Question

In: Biology

In class, we discussed how H146 of the β -chain of normal adult hemoglobin ends up...

In class, we discussed how H146 of the β -chain of normal adult hemoglobin ends up in close proximity to D94 on the same chain when oxygen is delivered to the tissues. In hemoglobin Hiroshima, however, H146 on the β -chain has been changed to a D through mutation. What effect, if any, does this mutation have on the Bohr Effect of this mutant hemoglobin?

Choose all correct answers.

Group of answer choices

diminishes the H+ portion of the Bohr Effect

increases the H+ portion of the Bohr Effect

has no effect on the CO2 portion of the Bohr Effect

increases the CO2 portion of the Bohr Effect

has no effect on the H+ portion of the Bohr Effect

diminishes the CO2 portion of the Bohr Effect

Solutions

Expert Solution

Answer- In hemoglobin Hiroshima, however, H146 on the β -chain has been changed to a D through mutation.

Bohr Effect of this mutant hemoglobin are

1. diminishes the H+ portion of the Bohr Effect

2. diminishes the CO2 portion of the Bohr Effect

Explanation

Histidine present at 146 position of beta chain of haemoglobin contributes to the alkaline Bohr effect. This interaction is disrupted in Hb Hiroshima (β146 His > Asp). These variants show decrease Bohr effect with reduced release of O2 in acidic environment.

Bohr effect is the regulation of oxygen binding to the haemoglobin by concentration of CO2 and Hydrogen ions.

Affinity of haemoglobin to oxygen increase with increase in pH and decreases with decrease in pH.

At low pH, when H+ concentration and CO2 concentration is high, haemoglobin loses or releases bound oxygen into the tissues and binds to CO2.

While at High pH, when both when H+ concentration and CO2 concentration is low, haemoglobin affinity for oxygen increases.

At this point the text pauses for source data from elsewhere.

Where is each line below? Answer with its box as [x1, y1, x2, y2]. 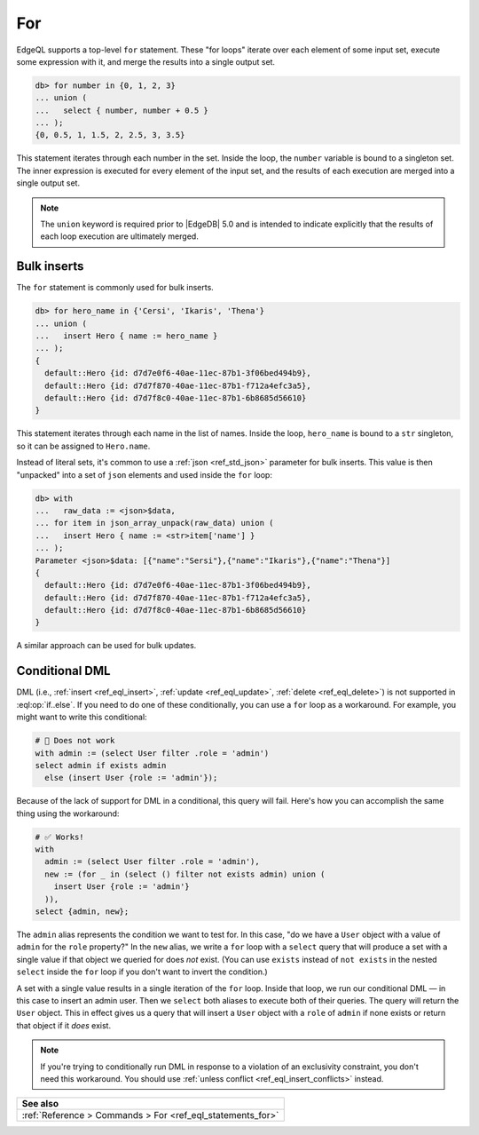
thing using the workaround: [16, 808, 120, 819]
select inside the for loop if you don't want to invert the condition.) [16, 966, 268, 977]
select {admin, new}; [35, 907, 130, 917]
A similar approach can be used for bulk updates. [16, 640, 197, 651]
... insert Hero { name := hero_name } [35, 331, 218, 341]
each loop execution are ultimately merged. [40, 231, 199, 242]
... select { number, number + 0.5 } [35, 105, 208, 115]
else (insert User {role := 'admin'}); [44, 773, 218, 783]
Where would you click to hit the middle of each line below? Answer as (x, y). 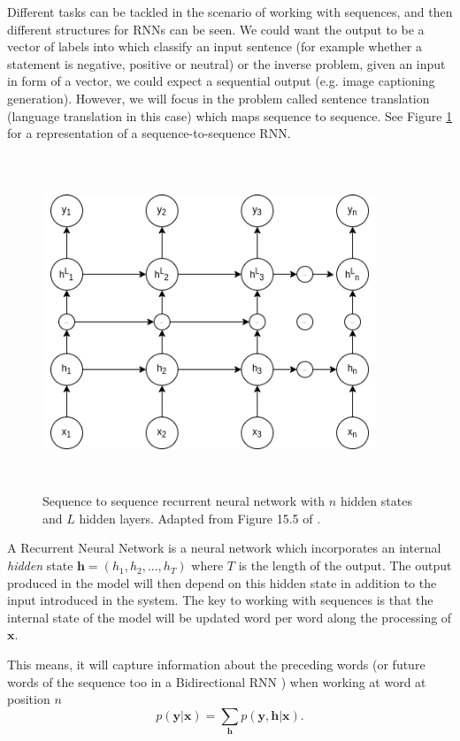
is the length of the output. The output (345, 565)
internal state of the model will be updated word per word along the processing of (230, 617)
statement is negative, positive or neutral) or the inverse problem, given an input (226, 63)
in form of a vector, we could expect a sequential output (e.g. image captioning (221, 81)
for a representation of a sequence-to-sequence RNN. (149, 133)
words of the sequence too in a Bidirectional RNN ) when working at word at (217, 681)
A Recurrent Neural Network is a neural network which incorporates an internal (224, 548)
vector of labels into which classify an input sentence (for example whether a (215, 46)
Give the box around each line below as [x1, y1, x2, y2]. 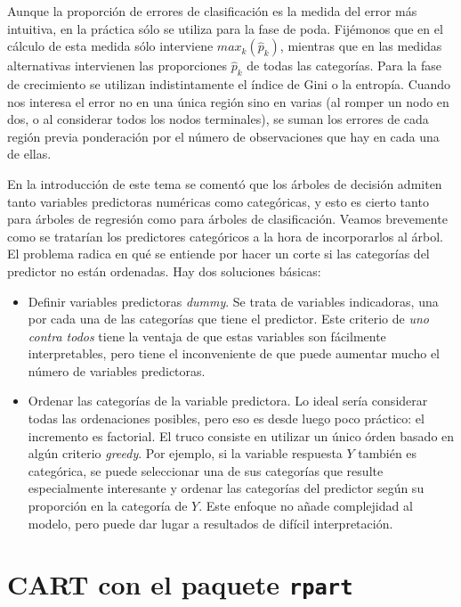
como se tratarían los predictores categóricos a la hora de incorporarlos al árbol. [7, 226, 443, 245]
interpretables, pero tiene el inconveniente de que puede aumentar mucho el [28, 344, 441, 363]
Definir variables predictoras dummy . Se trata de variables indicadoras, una [28, 291, 439, 310]
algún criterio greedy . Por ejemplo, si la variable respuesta [28, 444, 343, 463]
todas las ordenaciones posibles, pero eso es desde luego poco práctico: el [28, 409, 425, 428]
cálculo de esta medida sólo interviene [7, 37, 214, 55]
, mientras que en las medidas [279, 37, 442, 55]
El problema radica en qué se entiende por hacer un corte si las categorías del [7, 244, 430, 263]
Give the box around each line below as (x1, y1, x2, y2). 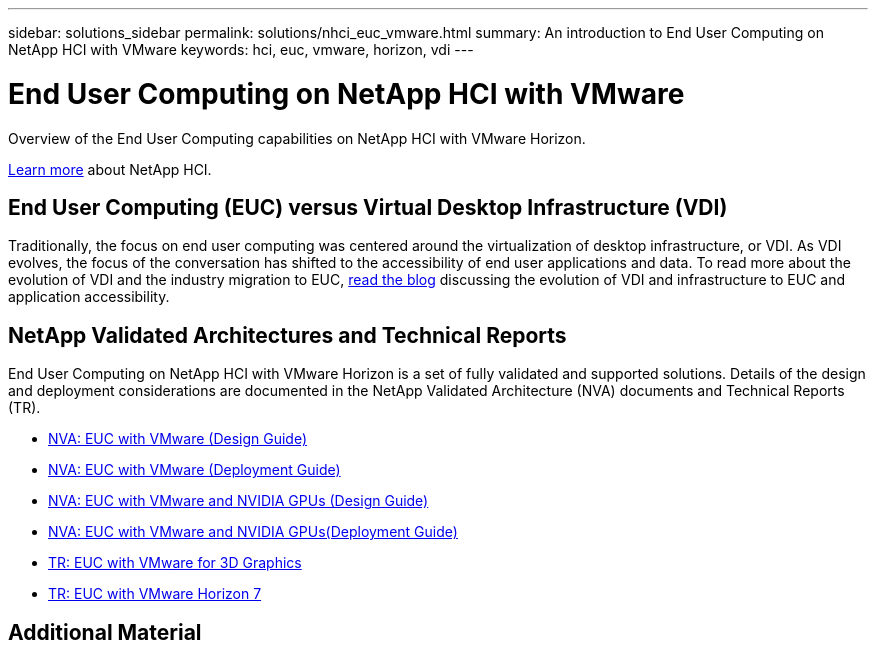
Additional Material (8, 619, 202, 645)
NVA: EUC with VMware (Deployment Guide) (48, 461, 341, 479)
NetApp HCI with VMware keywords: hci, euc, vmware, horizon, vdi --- (8, 41, 474, 58)
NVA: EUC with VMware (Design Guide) (48, 430, 308, 448)
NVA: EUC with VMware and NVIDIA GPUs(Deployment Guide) (48, 523, 458, 541)
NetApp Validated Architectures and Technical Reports (8, 322, 567, 348)
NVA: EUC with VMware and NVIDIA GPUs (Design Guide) (48, 492, 429, 510)
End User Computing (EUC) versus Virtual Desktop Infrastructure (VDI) (8, 194, 728, 220)
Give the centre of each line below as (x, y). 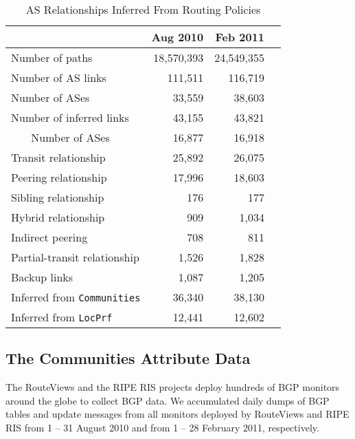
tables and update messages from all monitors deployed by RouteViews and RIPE (177, 414)
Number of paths (52, 57)
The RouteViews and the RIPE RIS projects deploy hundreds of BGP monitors (173, 387)
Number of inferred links (70, 117)
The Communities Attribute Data (128, 358)
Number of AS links (59, 77)
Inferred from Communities (76, 297)
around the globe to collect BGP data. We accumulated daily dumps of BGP (168, 400)
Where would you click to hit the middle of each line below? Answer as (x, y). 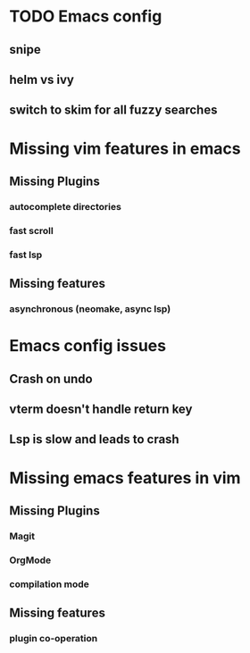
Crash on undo (51, 378)
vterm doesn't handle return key (101, 409)
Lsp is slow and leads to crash (95, 440)
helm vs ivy (42, 79)
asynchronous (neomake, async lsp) (90, 309)
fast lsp (26, 255)
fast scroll (31, 230)
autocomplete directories (66, 206)
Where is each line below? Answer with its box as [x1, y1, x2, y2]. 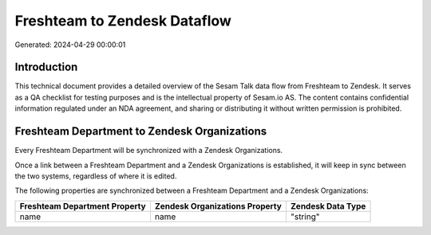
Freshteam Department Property [19, 200, 147, 211]
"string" [290, 211, 320, 222]
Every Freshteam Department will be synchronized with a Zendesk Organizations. [14, 146, 283, 155]
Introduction [14, 61, 78, 74]
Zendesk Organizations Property [154, 200, 283, 211]
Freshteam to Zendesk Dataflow [14, 12, 231, 29]
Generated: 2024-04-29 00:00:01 [14, 40, 126, 49]
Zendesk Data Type [290, 200, 366, 211]
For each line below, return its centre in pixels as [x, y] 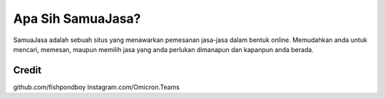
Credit [27, 70]
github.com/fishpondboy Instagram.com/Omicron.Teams [96, 87]
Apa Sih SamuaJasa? [77, 19]
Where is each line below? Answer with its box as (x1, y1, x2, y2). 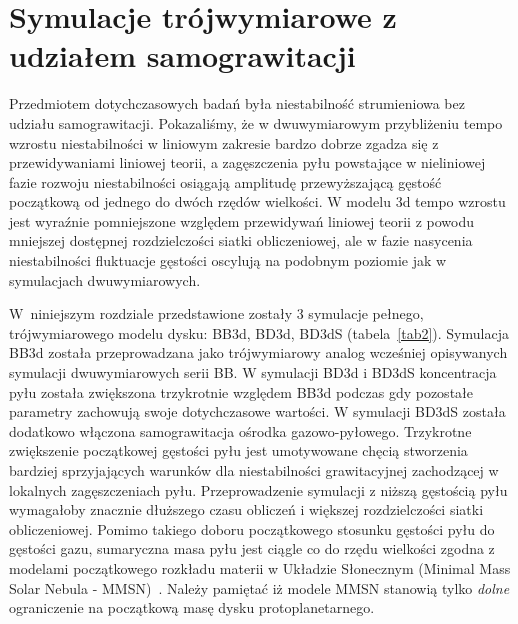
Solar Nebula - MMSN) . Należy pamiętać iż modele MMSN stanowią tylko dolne (9, 577, 510, 598)
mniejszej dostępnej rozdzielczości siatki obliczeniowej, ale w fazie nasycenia (9, 230, 473, 251)
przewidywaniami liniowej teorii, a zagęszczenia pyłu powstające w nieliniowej (9, 152, 486, 173)
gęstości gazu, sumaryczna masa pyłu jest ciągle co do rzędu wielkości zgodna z (9, 538, 495, 559)
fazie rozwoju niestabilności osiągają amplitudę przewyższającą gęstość (9, 171, 442, 192)
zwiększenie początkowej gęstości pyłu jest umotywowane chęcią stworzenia (9, 440, 468, 461)
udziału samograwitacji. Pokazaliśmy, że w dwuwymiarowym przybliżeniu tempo (9, 112, 503, 133)
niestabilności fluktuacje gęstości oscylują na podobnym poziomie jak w (9, 250, 447, 271)

Both H+ and CO2 are the heterotrophic regulators of haemoglobin.

Chemical basis of Bohr’s effect

H+ effect- requires amino terminal and presence of histidine at 146 position of β-chain and at 122 position of α- chain.

When haemoglobin is not bound to oxygen (low pH)- In deoxyhemoglobin state, the β-H146 interacts with lysine residue of α subunit through its terminal carboxylate group forming salt bridges. Due to this interaction side chain of histidine β146 forms salt bridge with acidic amino acid aspartate present at 94 position of beta chain when the imidazole group of the histidine is protonated. This interaction stabilizes the quaternary structure of deoxyhemoglobin, resulting into facilitating release of any bound oxygen into tissues.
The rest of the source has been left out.